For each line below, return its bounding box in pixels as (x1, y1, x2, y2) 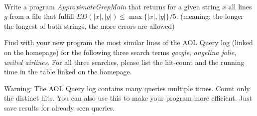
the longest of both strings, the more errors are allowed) (4, 20, 175, 31)
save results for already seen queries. (4, 102, 115, 113)
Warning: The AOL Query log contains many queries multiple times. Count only (4, 83, 250, 93)
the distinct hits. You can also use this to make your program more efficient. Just (4, 93, 253, 103)
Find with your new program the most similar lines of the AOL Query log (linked (4, 37, 253, 48)
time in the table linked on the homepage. (4, 66, 132, 77)
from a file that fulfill (9, 11, 74, 21)
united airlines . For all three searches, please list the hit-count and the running (4, 57, 245, 67)
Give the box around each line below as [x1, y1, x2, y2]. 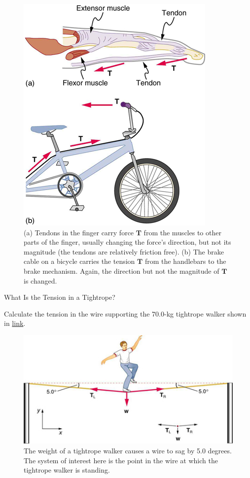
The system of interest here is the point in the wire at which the [24, 455, 218, 465]
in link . [4, 318, 26, 328]
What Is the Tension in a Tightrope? [4, 292, 115, 302]
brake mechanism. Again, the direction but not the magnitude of [24, 265, 219, 276]
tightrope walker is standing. [24, 465, 110, 475]
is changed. [24, 275, 57, 286]
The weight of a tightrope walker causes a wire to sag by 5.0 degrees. [24, 446, 232, 455]
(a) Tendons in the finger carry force [24, 227, 134, 237]
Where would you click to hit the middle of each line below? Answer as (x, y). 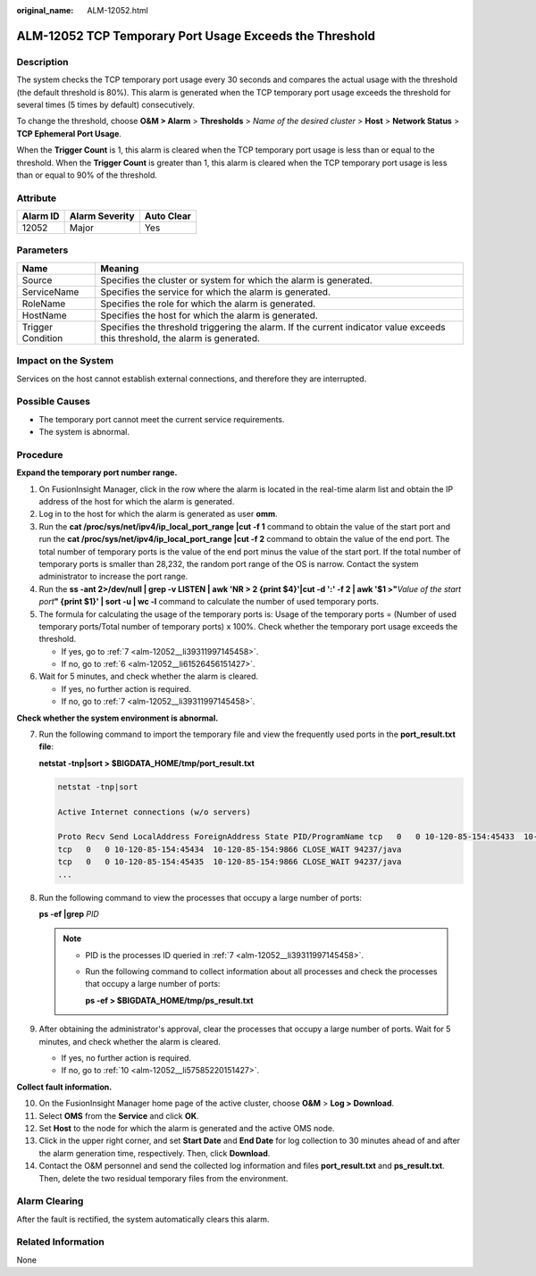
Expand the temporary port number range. (97, 472)
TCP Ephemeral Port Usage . (69, 133)
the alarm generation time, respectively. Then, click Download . (155, 1153)
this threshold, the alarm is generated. (180, 338)
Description (42, 62)
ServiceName (50, 292)
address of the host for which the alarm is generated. (137, 501)
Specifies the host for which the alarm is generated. (209, 315)
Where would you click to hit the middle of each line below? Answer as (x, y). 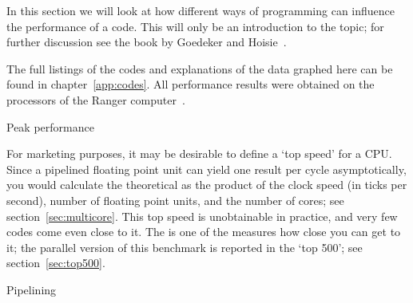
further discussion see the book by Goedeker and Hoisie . (147, 42)
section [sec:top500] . (56, 263)
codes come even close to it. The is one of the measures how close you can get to (204, 232)
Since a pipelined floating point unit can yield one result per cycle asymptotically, (206, 169)
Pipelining (32, 289)
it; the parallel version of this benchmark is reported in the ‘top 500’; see (185, 247)
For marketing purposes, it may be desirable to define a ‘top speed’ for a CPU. (199, 153)
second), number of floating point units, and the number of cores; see (175, 200)
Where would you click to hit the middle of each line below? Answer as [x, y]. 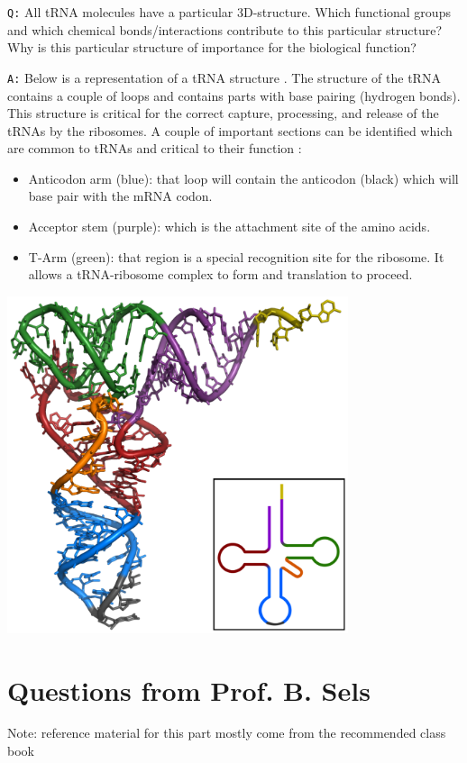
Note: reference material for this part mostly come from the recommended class [227, 733]
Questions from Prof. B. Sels [189, 690]
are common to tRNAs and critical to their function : [155, 148]
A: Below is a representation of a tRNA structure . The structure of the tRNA [224, 77]
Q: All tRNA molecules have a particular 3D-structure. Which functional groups [229, 12]
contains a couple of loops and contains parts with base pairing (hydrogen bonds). [234, 95]
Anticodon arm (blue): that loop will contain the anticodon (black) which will [243, 178]
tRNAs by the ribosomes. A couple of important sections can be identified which [230, 130]
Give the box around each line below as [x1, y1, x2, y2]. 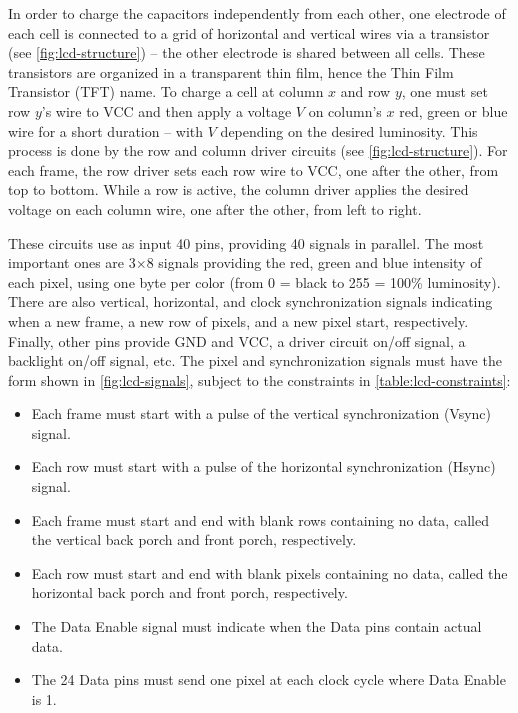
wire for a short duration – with [8, 120, 204, 141]
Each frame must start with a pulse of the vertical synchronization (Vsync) [31, 403, 492, 424]
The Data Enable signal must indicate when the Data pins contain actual [31, 616, 482, 637]
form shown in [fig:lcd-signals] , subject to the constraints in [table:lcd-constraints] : [8, 369, 511, 390]
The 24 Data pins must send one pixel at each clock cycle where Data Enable [31, 669, 506, 690]
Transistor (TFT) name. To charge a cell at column [8, 81, 324, 102]
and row [340, 81, 391, 102]
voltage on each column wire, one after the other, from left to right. [8, 198, 422, 219]
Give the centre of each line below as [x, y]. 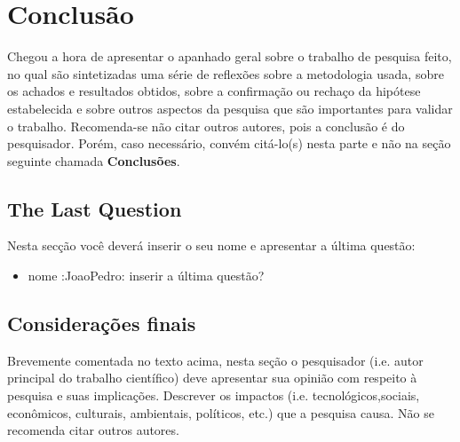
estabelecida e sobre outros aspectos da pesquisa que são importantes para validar [230, 108]
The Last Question [95, 208]
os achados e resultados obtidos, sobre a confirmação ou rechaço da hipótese [214, 91]
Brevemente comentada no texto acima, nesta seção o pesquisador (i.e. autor [215, 360]
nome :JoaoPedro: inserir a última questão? [146, 276]
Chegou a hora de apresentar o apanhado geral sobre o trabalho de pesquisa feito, [230, 56]
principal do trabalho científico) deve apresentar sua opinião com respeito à [212, 378]
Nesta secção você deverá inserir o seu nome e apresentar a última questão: [211, 245]

▶ [What is being asked]: Print the whole listing again exactly, please. No pictures.

▶ [Result of the exercise]:
For each line below, return its bounding box in pixels as (x1, y1, x2, y2) 
the longest of both strings, the more errors are allowed) (4, 20, 175, 31)
save results for already seen queries. (4, 102, 115, 113)
Warning: The AOL Query log contains many queries multiple times. Count only (4, 83, 250, 93)
the distinct hits. You can also use this to make your program more efficient. Just (4, 93, 253, 103)
Find with your new program the most similar lines of the AOL Query log (linked (4, 37, 253, 48)
time in the table linked on the homepage. (4, 66, 132, 77)
from a file that fulfill (9, 11, 74, 21)
united airlines . For all three searches, please list the hit-count and the running (4, 57, 245, 67)
Give the box around each line below as [x1, y1, x2, y2]. 
The system of interest here is the point in the wire at which the [24, 455, 218, 465]
in link . [4, 318, 26, 328]
What Is the Tension in a Tightrope? [4, 292, 115, 302]
brake mechanism. Again, the direction but not the magnitude of [24, 265, 219, 276]
tightrope walker is standing. [24, 465, 110, 475]
is changed. [24, 275, 57, 286]
The weight of a tightrope walker causes a wire to sag by 5.0 degrees. [24, 446, 232, 455]
(a) Tendons in the finger carry force [24, 227, 134, 237]
Where would you click to hit the middle of each line below? Answer as (x, y). 
Expand the temporary port number range. (97, 472)
TCP Ephemeral Port Usage . (69, 133)
the alarm generation time, respectively. Then, click Download . (155, 1153)
this threshold, the alarm is generated. (180, 338)
Description (42, 62)
ServiceName (50, 292)
address of the host for which the alarm is generated. (137, 501)
Specifies the host for which the alarm is generated. (209, 315)
Where would you click to hit the middle of each line below? Answer as (x, y). 
further discussion see the book by Goedeker and Hoisie . (147, 42)
section [sec:top500] . (56, 263)
codes come even close to it. The is one of the measures how close you can get to (204, 232)
Since a pipelined floating point unit can yield one result per cycle asymptotically, (206, 169)
Pipelining (32, 289)
it; the parallel version of this benchmark is reported in the ‘top 500’; see (185, 247)
For marketing purposes, it may be desirable to define a ‘top speed’ for a CPU. (199, 153)
second), number of floating point units, and the number of cores; see (175, 200)
Where would you click to hit the middle of each line below? Answer as [x, y]. 
Note: reference material for this part mostly come from the recommended class [227, 733]
Questions from Prof. B. Sels [189, 690]
are common to tRNAs and critical to their function : [155, 148]
A: Below is a representation of a tRNA structure . The structure of the tRNA [224, 77]
Q: All tRNA molecules have a particular 3D-structure. Which functional groups [229, 12]
contains a couple of loops and contains parts with base pairing (hydrogen bonds). [234, 95]
Anticodon arm (blue): that loop will contain the anticodon (black) which will [243, 178]
tRNAs by the ribosomes. A couple of important sections can be identified which [230, 130]
Give the box around each line below as [x1, y1, x2, y2]. 
wire for a short duration – with [8, 120, 204, 141]
Each frame must start with a pulse of the vertical synchronization (Vsync) [31, 403, 492, 424]
The Data Enable signal must indicate when the Data pins contain actual [31, 616, 482, 637]
form shown in [fig:lcd-signals] , subject to the constraints in [table:lcd-constraints] : [8, 369, 511, 390]
The 24 Data pins must send one pixel at each clock cycle where Data Enable [31, 669, 506, 690]
Transistor (TFT) name. To charge a cell at column [8, 81, 324, 102]
and row [340, 81, 391, 102]
voltage on each column wire, one after the other, from left to right. [8, 198, 422, 219]
Give the centre of each line below as [x, y]. 
estabelecida e sobre outros aspectos da pesquisa que são importantes para validar [230, 108]
The Last Question [95, 208]
os achados e resultados obtidos, sobre a confirmação ou rechaço da hipótese [214, 91]
Brevemente comentada no texto acima, nesta seção o pesquisador (i.e. autor [215, 360]
nome :JoaoPedro: inserir a última questão? [146, 276]
Chegou a hora de apresentar o apanhado geral sobre o trabalho de pesquisa feito, [230, 56]
principal do trabalho científico) deve apresentar sua opinião com respeito à [212, 378]
Nesta secção você deverá inserir o seu nome e apresentar a última questão: [211, 245]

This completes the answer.